Needless to say, none of the pessimistic assessments that underpinned Israel’s Jerusalem annexation scheme ever came to pass. The United States and Soviet Union never pressed for withdrawal; the vicissitudes of Israel-Arab and Arab-Arab interactions led the Jordanians to abdicate any intention of returning to the West Bank; and all parties accept that an eventual Palestinian state will be demilitarized, hence unable to mount a military threat to Israeli Jerusalem.

Back in 1967, in the euphoria of an historic military victory and the absence of a convincing Palestinian national movement, most Israelis were blind to the demographic and political ramifications of the Jerusalem expansion scheme. We no longer have that excuse. Successive Israeli governments and Jerusalem municipalities have failed to provide a coherent political solution for more than 200,000 Arab residents of the city whom Israel doesn’t want but won’t let go of. The fence/wall in Jerusalem as currently planned will create legions of newly embittered Palestinian Jerusalemites, including potential terrorists, some within and some beyond the barrier, and will unfairly disrupt the lives of hundreds of thousands more.

The fence is increasingly seen as defining a political as well as a security border. In order to avoid a situation in which the Jerusalem fence perpetuates a negative demographic dynamic and actually worsens Israel’s security situation, its path must be reconsidered.
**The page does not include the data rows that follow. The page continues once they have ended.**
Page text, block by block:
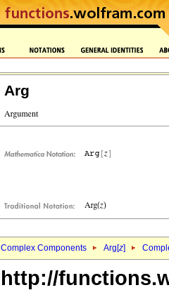
Arg
Complex Components Arg[z]
http://
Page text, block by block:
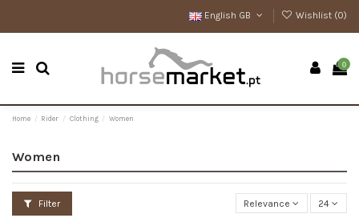
English GB Wishlist (0)
0
Home Rider Clothing Women
Women
Filter Relevance 24
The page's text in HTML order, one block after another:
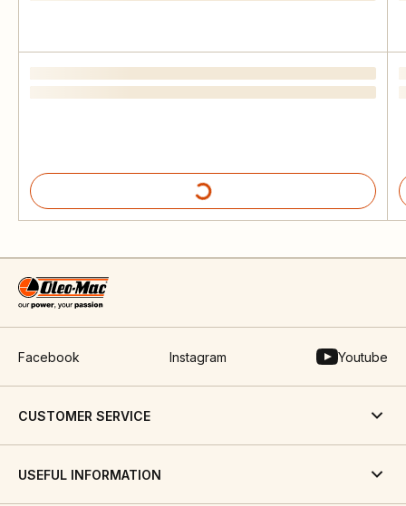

Even the Israeli political right now increasingly acknowledges that the inclusion of villages like Sur Baher within the Jerusalem municipal boundaries–soon to be reaffirmed by the fence–is a mistake.

While in some parts of the north and south of the city the fence’s location makes sense, this is not the case to the east. Here a decision must be taken, in some areas, to move the anti-terrorist barrier closer to the border between the Jewish and Arab parts of Jerusalem, and in other areas to rely on armed patrols rather than fences. While this is not an optimal solution from a security, political, demographic, or humanitarian standpoint, as a synthesis of these requirements it is certainly better than the existing plan.